[Date Prev][Date Next][Thread Prev][Thread Next][Date Index][Thread Index]

Re: [HTCondor-users] condor will not use preferred host at all



If I run ps -efal | grep condor on the 2 execute hosts the only
difference is that on chopin (the one I cannot get condor to use) it
has this:

condor_shared_port

That is not on liszt. Is that an issue?

On Mon, Feb 19, 2018 at 5:31 PM, Larry Martell <larry.martell@xxxxxxxxx> wrote:
> On Mon, Feb 19, 2018 at 5:22 PM, Todd Tannenbaum <tannenba@xxxxxxxxxxx> wrote:
>> On 2/19/2018 4:10 PM, Larry Martell wrote:
>>>
>>> As a test I removed liszt from the config and it still will not use
>>> chopin. Even thought a status shows all slots as 'Unclaimed Idle'
>>>
>>
>> What do you mean when you say "removed liszt from the config" ?
>
> I set NUM_SLOTS to 0
>
>> Do you mean you removed it from your HTCondor pool (i.e. did condor_off on
>> liszt) ?
>>
>> So now when you do a "condor_status", the only thing you see is slots on
>> chopin?
>
> Correct.
>
>> And yet your job remains idle and refuses to run on chopin?
>
> Correct.
>
>> Maybe your job does not match any slots on chopin
>
> What makes a match? Before the reboot the same jobs I am trying to run
> today were running on chopin and when that was full, ran on liszt.
>
>> -- perhaps because chopin
>> has less memory than liszt, for instance.
>
> The 2 machines are identical in every way - CPU, memory, etc.
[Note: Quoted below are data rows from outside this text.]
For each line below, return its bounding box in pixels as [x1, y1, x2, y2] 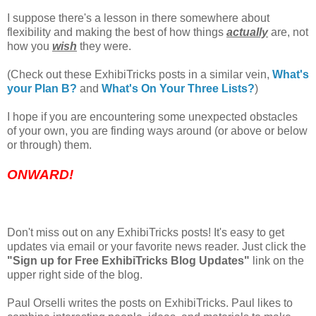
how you [7, 39, 52, 52]
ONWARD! [7, 166, 73, 182]
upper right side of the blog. [7, 268, 142, 281]
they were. [77, 39, 137, 52]
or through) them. [7, 138, 92, 151]
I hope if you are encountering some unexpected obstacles [7, 110, 298, 123]
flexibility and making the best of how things [7, 25, 226, 38]
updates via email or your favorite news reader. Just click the [7, 240, 306, 253]
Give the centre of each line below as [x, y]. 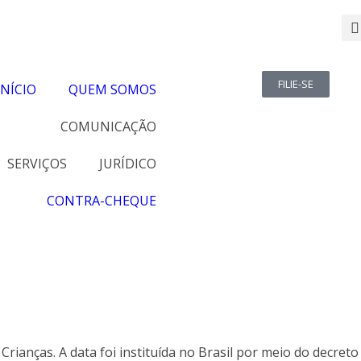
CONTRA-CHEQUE [102, 201]
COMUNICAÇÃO [108, 127]
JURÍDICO [128, 164]
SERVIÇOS [37, 164]
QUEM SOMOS [112, 89]
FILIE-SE [295, 84]
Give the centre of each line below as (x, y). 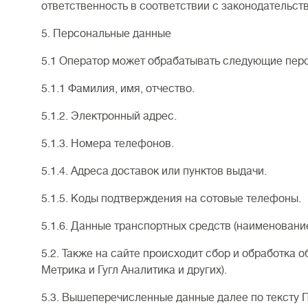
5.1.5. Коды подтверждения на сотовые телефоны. (171, 199)
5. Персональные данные (106, 34)
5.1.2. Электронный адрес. (109, 116)
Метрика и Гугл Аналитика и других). (134, 270)
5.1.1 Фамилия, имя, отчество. (118, 89)
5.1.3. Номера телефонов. (108, 144)
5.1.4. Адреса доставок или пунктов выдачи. (154, 171)
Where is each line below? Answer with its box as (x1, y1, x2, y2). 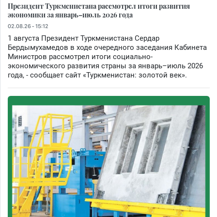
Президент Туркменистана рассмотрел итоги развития (8, 1, 190, 11)
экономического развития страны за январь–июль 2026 (8, 62, 203, 71)
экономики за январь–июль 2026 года (8, 10, 133, 20)
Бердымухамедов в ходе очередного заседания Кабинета (8, 43, 207, 52)
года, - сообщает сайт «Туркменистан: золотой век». (8, 71, 187, 80)
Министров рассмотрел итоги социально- (8, 52, 153, 62)
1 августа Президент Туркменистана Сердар (8, 34, 159, 43)
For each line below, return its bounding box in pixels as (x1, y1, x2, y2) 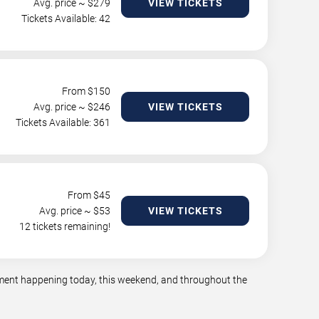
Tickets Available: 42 (21, 13, 110, 24)
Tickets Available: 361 (16, 117, 110, 128)
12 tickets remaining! (19, 221, 110, 232)
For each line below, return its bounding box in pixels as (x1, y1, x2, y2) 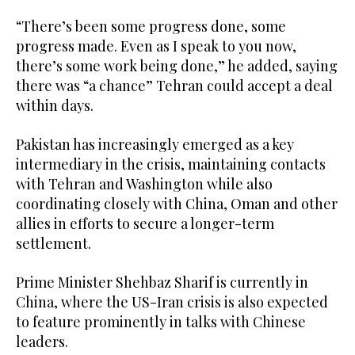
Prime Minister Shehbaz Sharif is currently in (16, 272, 308, 292)
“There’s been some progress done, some (16, 16, 286, 36)
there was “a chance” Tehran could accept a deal (16, 75, 333, 95)
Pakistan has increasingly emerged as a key (16, 134, 294, 154)
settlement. (16, 233, 91, 253)
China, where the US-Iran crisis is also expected (16, 292, 328, 311)
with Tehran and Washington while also (16, 174, 273, 193)
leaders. (16, 331, 68, 351)
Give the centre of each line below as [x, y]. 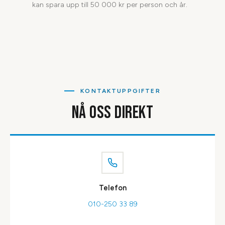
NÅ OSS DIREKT [113, 113]
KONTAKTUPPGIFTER [121, 91]
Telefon [113, 188]
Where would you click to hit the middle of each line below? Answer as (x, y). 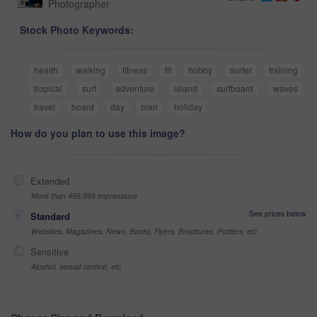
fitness (135, 70)
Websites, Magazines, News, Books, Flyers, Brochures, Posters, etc (144, 231)
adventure (135, 88)
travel (45, 107)
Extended (50, 181)
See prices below (278, 214)
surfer (241, 70)
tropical (48, 88)
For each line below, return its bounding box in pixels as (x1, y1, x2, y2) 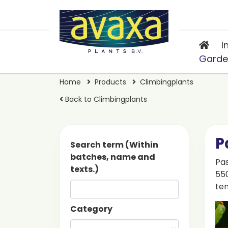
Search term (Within (70, 139, 158, 151)
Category (70, 203, 112, 215)
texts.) (70, 163, 99, 175)
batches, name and (70, 151, 155, 163)
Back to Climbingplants (63, 94, 147, 104)
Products (95, 77, 126, 87)
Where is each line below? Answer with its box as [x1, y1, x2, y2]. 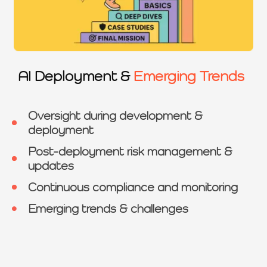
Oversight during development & [28, 108, 203, 123]
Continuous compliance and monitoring [28, 180, 238, 195]
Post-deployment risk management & [28, 144, 232, 159]
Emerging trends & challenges [28, 201, 188, 216]
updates [28, 159, 74, 173]
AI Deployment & [18, 67, 133, 85]
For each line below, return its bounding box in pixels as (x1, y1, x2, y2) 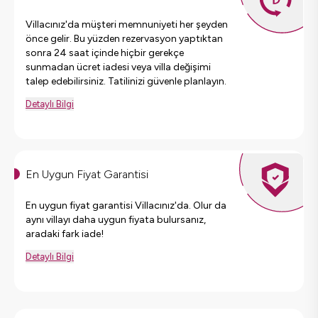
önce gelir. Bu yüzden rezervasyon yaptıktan (26, 32, 223, 45)
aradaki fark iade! (26, 227, 104, 240)
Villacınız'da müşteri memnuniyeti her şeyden (26, 18, 228, 31)
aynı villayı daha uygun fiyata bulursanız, (26, 213, 206, 226)
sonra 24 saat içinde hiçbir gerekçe (26, 46, 184, 59)
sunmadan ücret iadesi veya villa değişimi (26, 60, 211, 73)
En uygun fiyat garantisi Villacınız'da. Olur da (26, 199, 226, 212)
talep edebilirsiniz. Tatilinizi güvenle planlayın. (26, 75, 226, 87)
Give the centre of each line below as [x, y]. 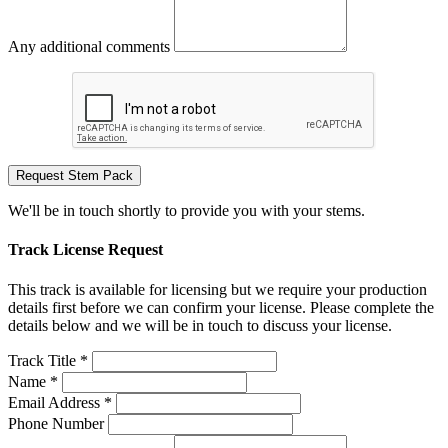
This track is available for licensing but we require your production [217, 289]
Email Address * [60, 402]
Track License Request [85, 250]
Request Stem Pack [74, 176]
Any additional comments [89, 47]
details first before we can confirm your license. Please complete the [221, 307]
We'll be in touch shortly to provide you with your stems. [186, 211]
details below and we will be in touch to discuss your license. [200, 325]
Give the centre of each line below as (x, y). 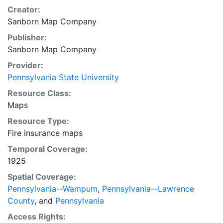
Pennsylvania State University (63, 77)
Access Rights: (37, 217)
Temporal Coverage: (48, 149)
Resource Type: (38, 121)
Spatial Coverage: (42, 177)
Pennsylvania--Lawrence (148, 189)
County (21, 201)
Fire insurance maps (45, 133)
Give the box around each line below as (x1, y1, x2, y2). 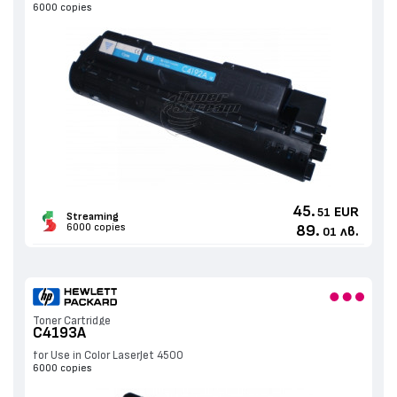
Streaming (66, 211, 119, 222)
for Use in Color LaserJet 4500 (32, 350, 183, 362)
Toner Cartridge (32, 315, 111, 328)
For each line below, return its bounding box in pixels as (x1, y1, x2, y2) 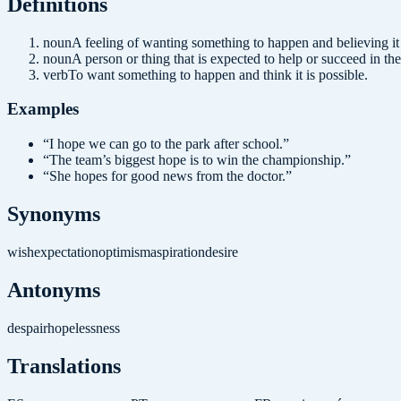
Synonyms (7, 202, 100, 226)
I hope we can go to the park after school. (49, 136, 283, 152)
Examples (7, 99, 79, 119)
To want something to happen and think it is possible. (68, 66, 368, 82)
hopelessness (47, 320, 120, 336)
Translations (7, 354, 121, 378)
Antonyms (7, 277, 100, 302)
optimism (98, 243, 150, 260)
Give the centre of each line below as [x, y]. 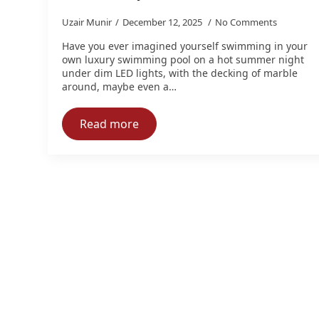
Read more [109, 124]
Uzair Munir [87, 22]
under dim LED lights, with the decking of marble [180, 73]
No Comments [246, 22]
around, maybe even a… [119, 86]
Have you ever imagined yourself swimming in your [185, 46]
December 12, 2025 [163, 22]
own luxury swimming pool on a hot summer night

The
> reason they were rebooted was that a 10G point to point connection was
> installed between them.
>
>> See the manual section "Why is
>> the job not running?" at http://tinyurl.com/ycbut82r
>
> That tiny url does not work, but I've been looking at this page:
>
> http://research.cs.wisc.edu/htcondor/CondorWeek2004/presentations/adesmet_admin_tutorial/#DebuggingJobs
>
> and here is the output of condor_q -analyze:verbose when run on the master:
>
> -- Schedd: bach.elucid.local : <192.168.10.2:20734>
> No successful match recorded.
> Last failed match: Mon Feb 19 17:19:52 2018
>
> Reason for last match failure: no match found
>
> 21283.000:  Run analysis summary ignoring user priority.  Of 132 machines,
>       0 are rejected by your job's requirements
>       0 reject your job because of their own requirements
>       0 match and are already running your jobs
>       0 match but are serving other users
>       0 are available to run your job
>
>>> On Mon, Feb 19, 2018 at 4:46 PM, Larry Martell <larry.martell@xxxxxxxxx>
>>> wrote:
>>>>
>>>> I have a master and 2 execute hosts (chopin and liszt) and I have one
>>>> host (chopin) preferred over the other with these settings:
>>>>
>>>> NEGOTIATOR_PRE_JOB_RANK = (10000000 * My.Rank) + \
>>>>     (1000000 * (RemoteOwner =?= UNDEFINED)) + \
>>>>     (100 * Machine =?= "chopin")
>>>> NEGOTIATOR_DEPTH_FIRST = True
>>>>
>>>> The preferred host is chopin. This has been working fine until Friday
>>>> when both execute hosts were rebooted. Since then condor will only run
>>>> jobs on liszt. Even if there are more jobs in the queue then slots on
>>>> liszt it will not use chopin. A condor_status shows all the slots on
>>>> chopin as 'Unclaimed Idle' I see all the proper daemons running and no
>>>> errors in the logs.
>>>>
>>>> How can I debug and/or fix this?